* [Problem description]
Only the text belongs in the copy: repeat each record exactly, without pictures.

[Data records]
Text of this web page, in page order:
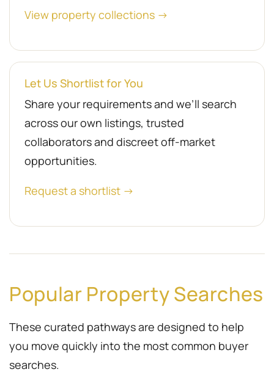
View property collections →
Let Us Shortlist for You
Share your requirements and we’ll search
across our own listings, trusted
collaborators and discreet off-market
opportunities.
Request a shortlist →
Popular Property Searches
These curated pathways are designed to help
you move quickly into the most common buyer
searches.
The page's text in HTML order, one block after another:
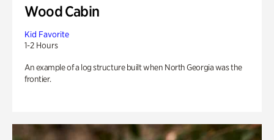
Wood Cabin
Kid Favorite
1-2 Hours
An example of a log structure built when North Georgia was the
frontier.

* [Answer space]
Text of this web page, in page order:
View property collections →
Let Us Shortlist for You
Share your requirements and we’ll search
across our own listings, trusted
collaborators and discreet off-market
opportunities.
Request a shortlist →
Popular Property Searches
These curated pathways are designed to help
you move quickly into the most common buyer
searches.
The page's text in HTML order, one block after another:
Wood Cabin
Kid Favorite
1-2 Hours
An example of a log structure built when North Georgia was the
frontier.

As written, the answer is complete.